*** Opening Source information ***
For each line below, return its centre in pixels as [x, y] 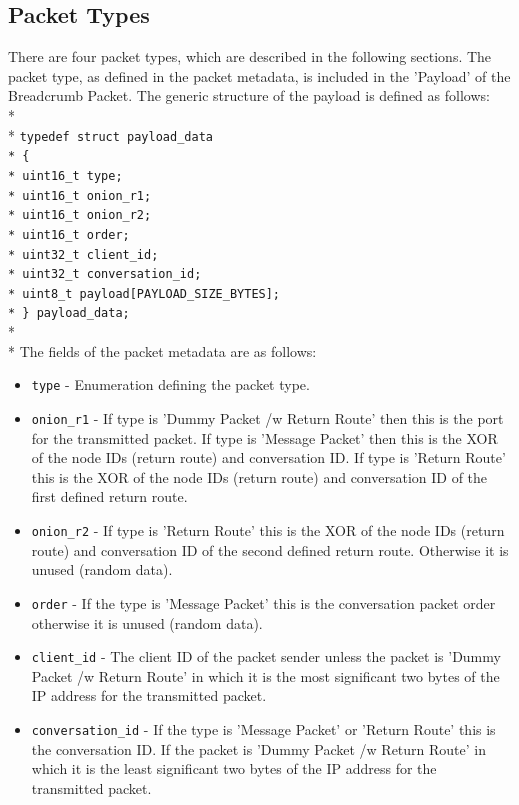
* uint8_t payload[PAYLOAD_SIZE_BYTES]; [144, 293]
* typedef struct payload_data [110, 134]
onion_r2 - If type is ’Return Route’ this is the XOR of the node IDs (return [268, 530]
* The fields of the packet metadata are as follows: [162, 350]
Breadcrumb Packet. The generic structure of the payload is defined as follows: [249, 95]
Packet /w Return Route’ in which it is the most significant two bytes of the [265, 675]
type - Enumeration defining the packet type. [170, 384]
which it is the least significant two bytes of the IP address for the [234, 768]
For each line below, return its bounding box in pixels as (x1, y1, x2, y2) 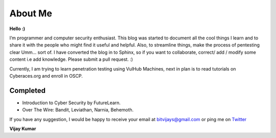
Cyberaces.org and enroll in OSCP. (9, 73, 83, 79)
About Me (9, 8, 52, 19)
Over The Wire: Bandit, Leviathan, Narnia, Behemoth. (22, 107, 134, 113)
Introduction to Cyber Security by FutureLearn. (22, 100, 121, 106)
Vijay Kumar (9, 125, 36, 131)
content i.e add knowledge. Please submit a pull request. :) (9, 56, 133, 62)
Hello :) (9, 26, 26, 32)
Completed (9, 86, 46, 95)
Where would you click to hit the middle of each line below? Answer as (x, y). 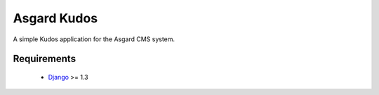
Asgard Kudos (55, 18)
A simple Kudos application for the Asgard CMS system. (94, 39)
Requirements (45, 59)
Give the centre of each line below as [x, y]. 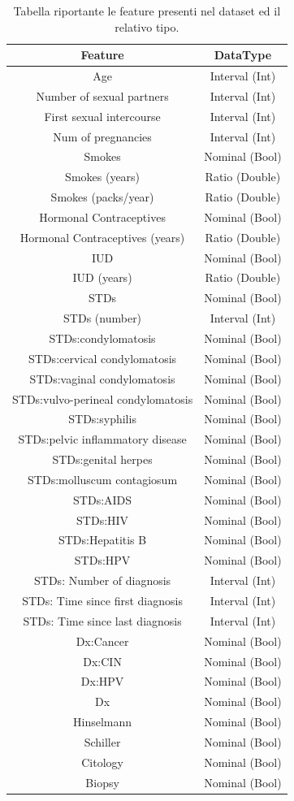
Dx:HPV [102, 681]
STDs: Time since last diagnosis [102, 620]
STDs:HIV [103, 520]
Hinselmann [103, 722]
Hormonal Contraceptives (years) [102, 237]
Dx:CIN [102, 661]
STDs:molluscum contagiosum [103, 479]
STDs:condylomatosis [102, 338]
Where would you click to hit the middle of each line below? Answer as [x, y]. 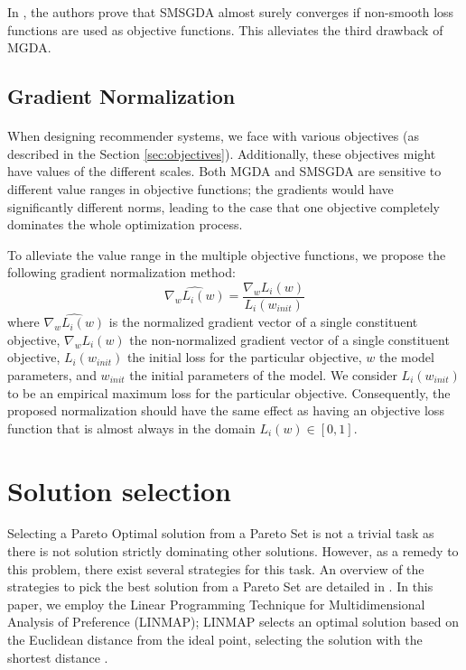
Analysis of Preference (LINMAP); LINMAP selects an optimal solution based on [233, 622]
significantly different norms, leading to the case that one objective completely [224, 206]
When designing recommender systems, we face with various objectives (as [213, 136]
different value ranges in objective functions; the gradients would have [200, 188]
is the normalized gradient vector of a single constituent [263, 322]
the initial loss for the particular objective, [244, 357]
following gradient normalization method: [121, 272]
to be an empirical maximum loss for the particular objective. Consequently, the [229, 392]
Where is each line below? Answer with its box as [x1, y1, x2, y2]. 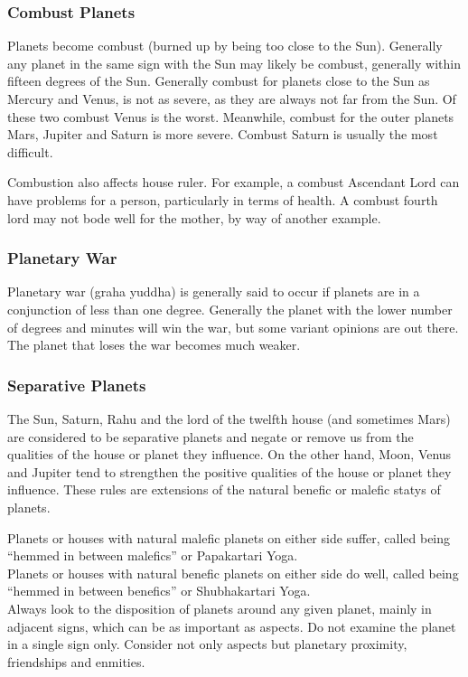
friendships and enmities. [7, 652, 145, 671]
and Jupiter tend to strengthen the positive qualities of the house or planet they [7, 462, 452, 481]
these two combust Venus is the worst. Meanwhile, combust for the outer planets [7, 107, 454, 126]
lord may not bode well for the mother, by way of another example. [7, 208, 381, 227]
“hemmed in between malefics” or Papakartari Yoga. [7, 546, 298, 565]
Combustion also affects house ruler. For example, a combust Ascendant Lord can [7, 173, 460, 192]
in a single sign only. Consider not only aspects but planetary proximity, [7, 635, 407, 653]
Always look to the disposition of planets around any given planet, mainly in [7, 598, 432, 617]
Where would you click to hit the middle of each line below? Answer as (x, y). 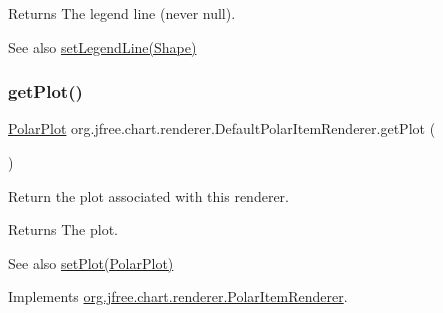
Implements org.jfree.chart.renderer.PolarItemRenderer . (178, 296)
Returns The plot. (63, 229)
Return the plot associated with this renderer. (148, 195)
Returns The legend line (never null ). (122, 13)
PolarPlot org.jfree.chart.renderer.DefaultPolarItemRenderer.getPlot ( (222, 128)
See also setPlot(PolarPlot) (91, 262)
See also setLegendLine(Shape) (102, 46)
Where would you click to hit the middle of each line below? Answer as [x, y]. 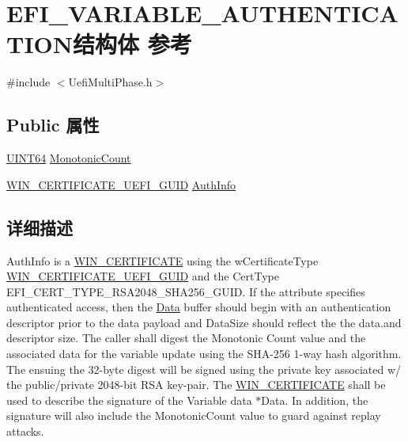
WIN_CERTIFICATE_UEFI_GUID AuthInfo [121, 184]
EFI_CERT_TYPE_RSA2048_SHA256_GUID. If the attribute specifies [186, 291]
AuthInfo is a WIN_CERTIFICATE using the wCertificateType [162, 260]
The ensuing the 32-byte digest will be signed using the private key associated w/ [204, 369]
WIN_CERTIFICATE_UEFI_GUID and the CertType [143, 276]
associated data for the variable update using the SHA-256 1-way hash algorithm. [204, 354]
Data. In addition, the [315, 400]
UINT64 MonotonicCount [69, 158]
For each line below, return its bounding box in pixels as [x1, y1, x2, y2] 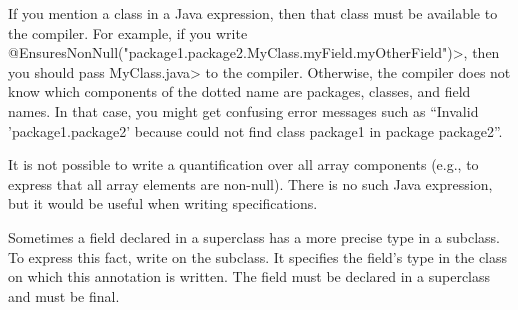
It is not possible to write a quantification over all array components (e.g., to [8, 154, 479, 175]
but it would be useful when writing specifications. [8, 193, 318, 214]
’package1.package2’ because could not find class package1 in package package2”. [8, 120, 503, 141]
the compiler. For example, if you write [8, 22, 248, 43]
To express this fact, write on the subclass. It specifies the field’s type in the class [8, 246, 508, 267]
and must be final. [8, 285, 120, 306]
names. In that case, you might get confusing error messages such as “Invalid [8, 100, 479, 121]
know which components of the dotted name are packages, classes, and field [8, 81, 471, 102]
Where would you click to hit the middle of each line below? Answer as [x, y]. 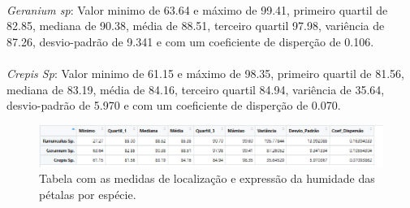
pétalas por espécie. [88, 194]
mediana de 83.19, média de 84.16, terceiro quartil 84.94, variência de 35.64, [196, 89]
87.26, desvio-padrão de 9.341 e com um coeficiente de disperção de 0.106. [190, 41]
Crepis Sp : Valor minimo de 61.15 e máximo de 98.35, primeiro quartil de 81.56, [205, 73]
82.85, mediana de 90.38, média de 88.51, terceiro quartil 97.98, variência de [196, 26]
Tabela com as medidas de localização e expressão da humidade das [207, 178]
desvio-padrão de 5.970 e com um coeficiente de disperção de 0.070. [174, 105]
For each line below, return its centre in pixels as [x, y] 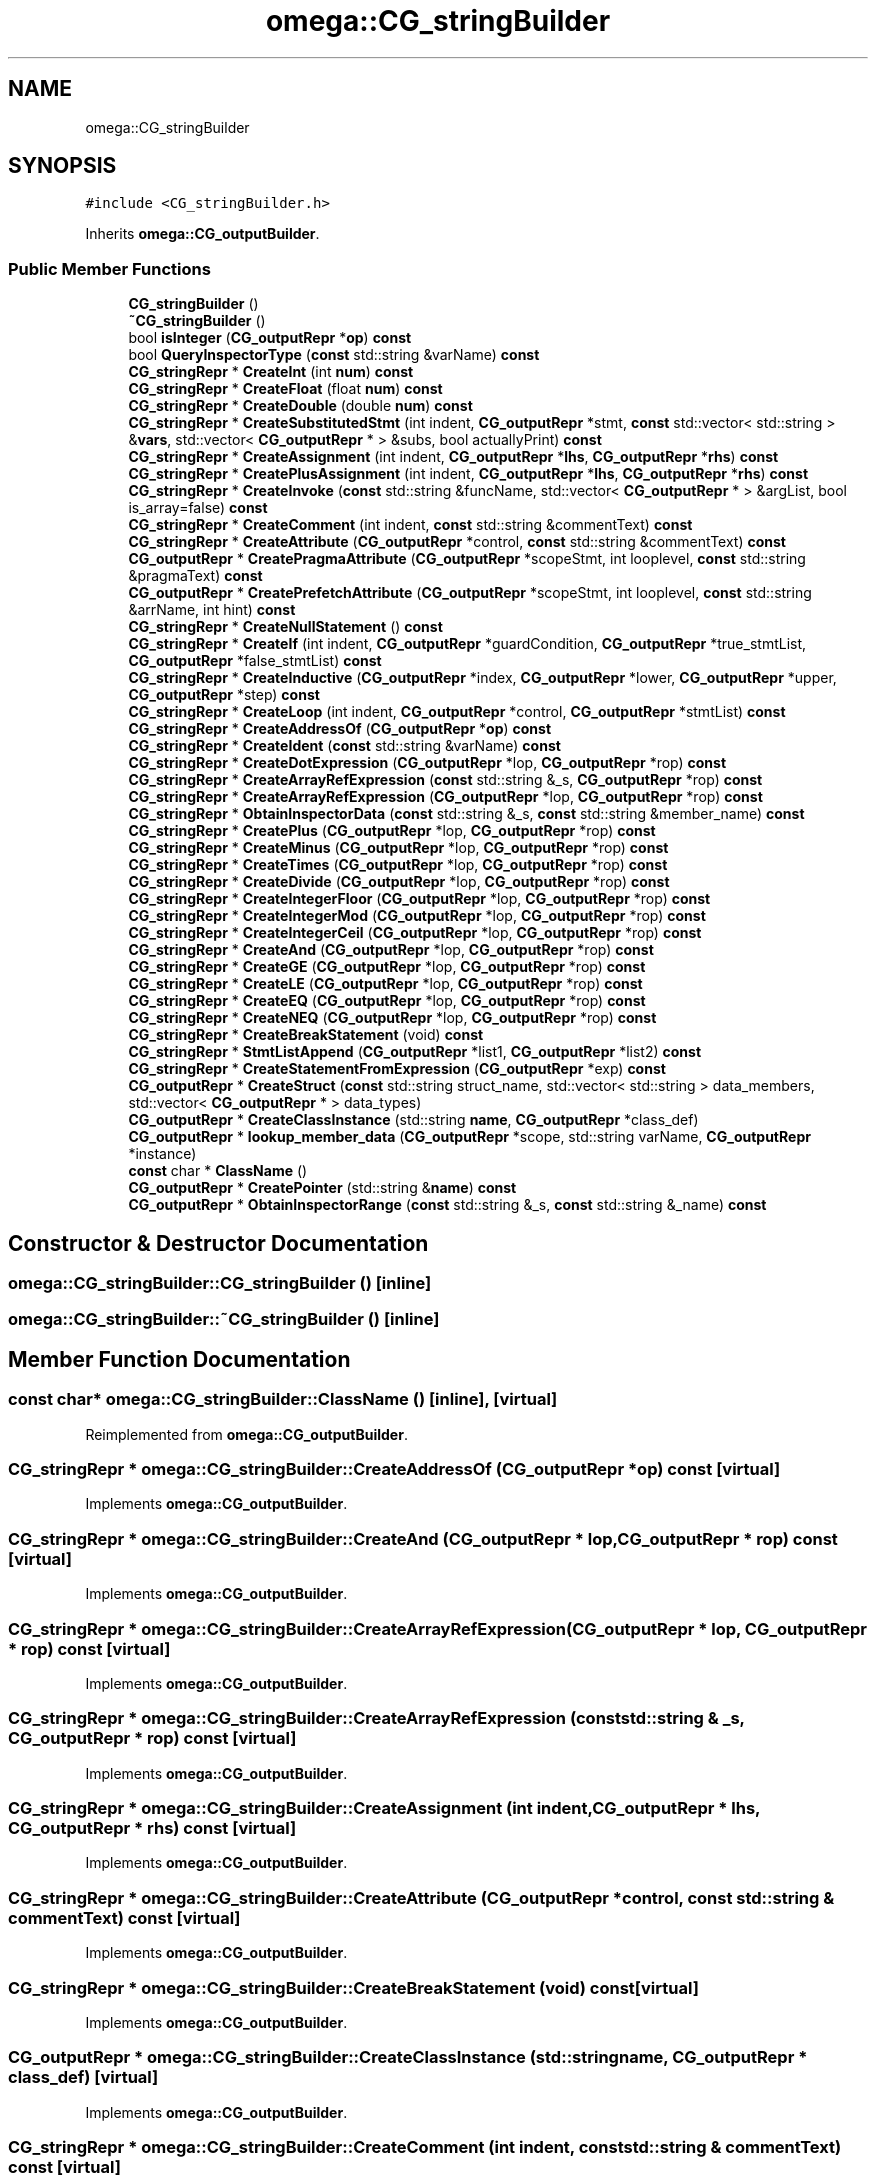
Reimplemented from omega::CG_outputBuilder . [246, 1434]
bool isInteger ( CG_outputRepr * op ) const [270, 338]
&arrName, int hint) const [212, 610]
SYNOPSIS [62, 166]
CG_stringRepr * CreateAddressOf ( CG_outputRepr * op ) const [340, 729]
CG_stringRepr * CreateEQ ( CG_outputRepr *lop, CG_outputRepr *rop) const [387, 1001]
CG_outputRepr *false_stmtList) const [255, 661]
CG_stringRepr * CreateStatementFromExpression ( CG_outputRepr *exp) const [397, 1069]
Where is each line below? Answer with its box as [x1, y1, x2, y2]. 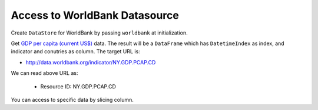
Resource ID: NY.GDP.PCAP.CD [40, 82, 116, 90]
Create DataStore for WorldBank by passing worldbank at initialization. [11, 29, 188, 36]
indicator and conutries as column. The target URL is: [11, 48, 141, 55]
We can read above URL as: [11, 70, 78, 77]
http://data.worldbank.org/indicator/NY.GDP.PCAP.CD [25, 59, 156, 66]
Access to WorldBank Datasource [11, 9, 179, 22]
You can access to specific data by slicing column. [11, 96, 134, 103]
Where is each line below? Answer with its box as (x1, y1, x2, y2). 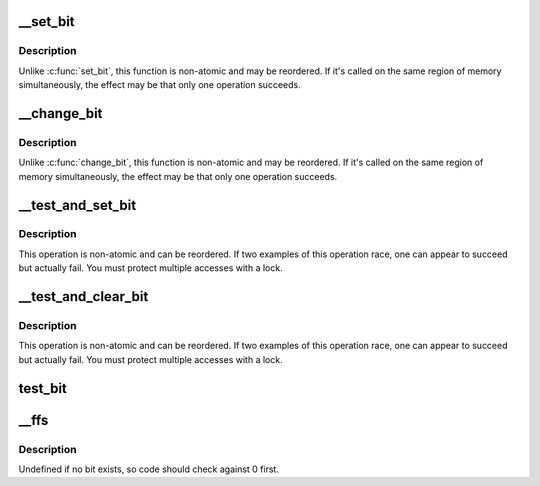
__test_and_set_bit (18, 196, 137, 214)
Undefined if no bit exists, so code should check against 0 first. (18, 463, 280, 475)
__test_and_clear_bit (18, 288, 149, 305)
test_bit (18, 380, 67, 397)
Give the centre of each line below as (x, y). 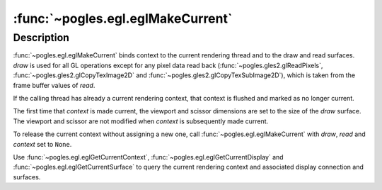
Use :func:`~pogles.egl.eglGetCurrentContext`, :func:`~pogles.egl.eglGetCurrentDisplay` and (148, 157)
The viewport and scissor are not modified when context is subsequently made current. (141, 121)
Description (41, 38)
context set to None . (42, 144)
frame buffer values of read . (54, 85)
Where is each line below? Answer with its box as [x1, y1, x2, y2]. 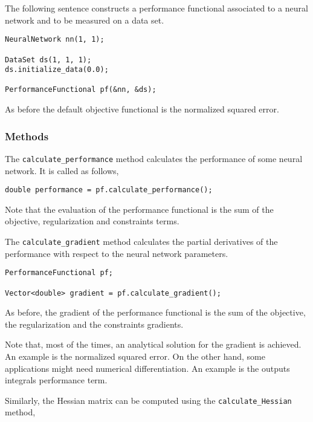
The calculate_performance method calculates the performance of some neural [5, 152, 303, 164]
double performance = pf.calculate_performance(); [5, 186, 213, 195]
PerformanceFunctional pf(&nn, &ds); [5, 85, 156, 94]
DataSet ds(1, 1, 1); [5, 55, 92, 64]
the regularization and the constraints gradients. [5, 317, 184, 330]
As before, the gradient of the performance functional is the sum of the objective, [5, 306, 306, 319]
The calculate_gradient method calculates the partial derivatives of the [5, 235, 278, 248]
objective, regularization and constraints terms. [5, 215, 179, 227]
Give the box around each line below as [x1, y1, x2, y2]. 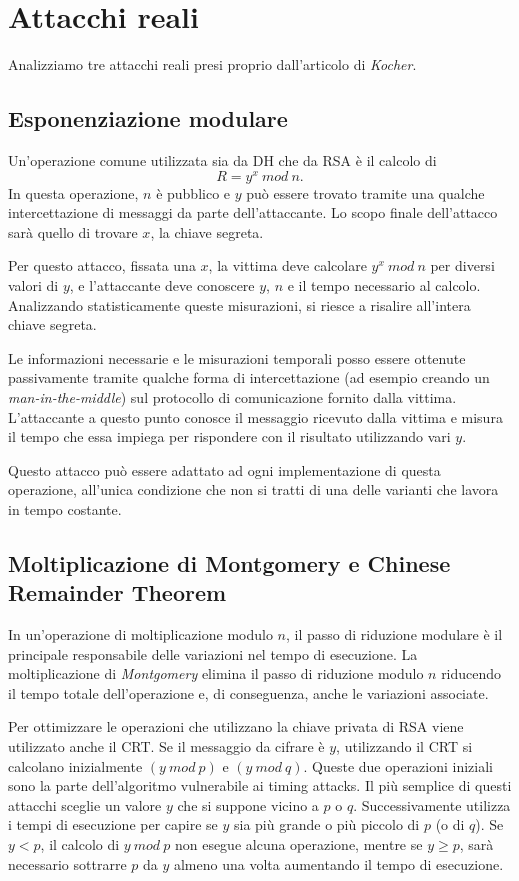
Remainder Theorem [8, 577, 227, 608]
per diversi [430, 255, 495, 276]
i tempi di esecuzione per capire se [8, 814, 218, 835]
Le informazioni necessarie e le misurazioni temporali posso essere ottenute [8, 347, 466, 368]
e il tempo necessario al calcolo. [287, 274, 481, 295]
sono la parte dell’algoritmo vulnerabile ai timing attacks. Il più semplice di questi [8, 775, 512, 796]
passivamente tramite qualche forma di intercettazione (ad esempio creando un [8, 367, 490, 388]
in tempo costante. [8, 498, 122, 519]
*** Closing Source information ***
*What to work on*:
Restate exactly each line of the data from the one bearing "Remainder Theorem [8, 577, 227, 608]" to the end, and add nothing.

*Your solution*:
Remainder Theorem [8, 577, 227, 608]
per diversi [430, 255, 495, 276]
i tempi di esecuzione per capire se [8, 814, 218, 835]
Le informazioni necessarie e le misurazioni temporali posso essere ottenute [8, 347, 466, 368]
e il tempo necessario al calcolo. [287, 274, 481, 295]
sono la parte dell’algoritmo vulnerabile ai timing attacks. Il più semplice di questi [8, 775, 512, 796]
passivamente tramite qualche forma di intercettazione (ad esempio creando un [8, 367, 490, 388]
in tempo costante. [8, 498, 122, 519]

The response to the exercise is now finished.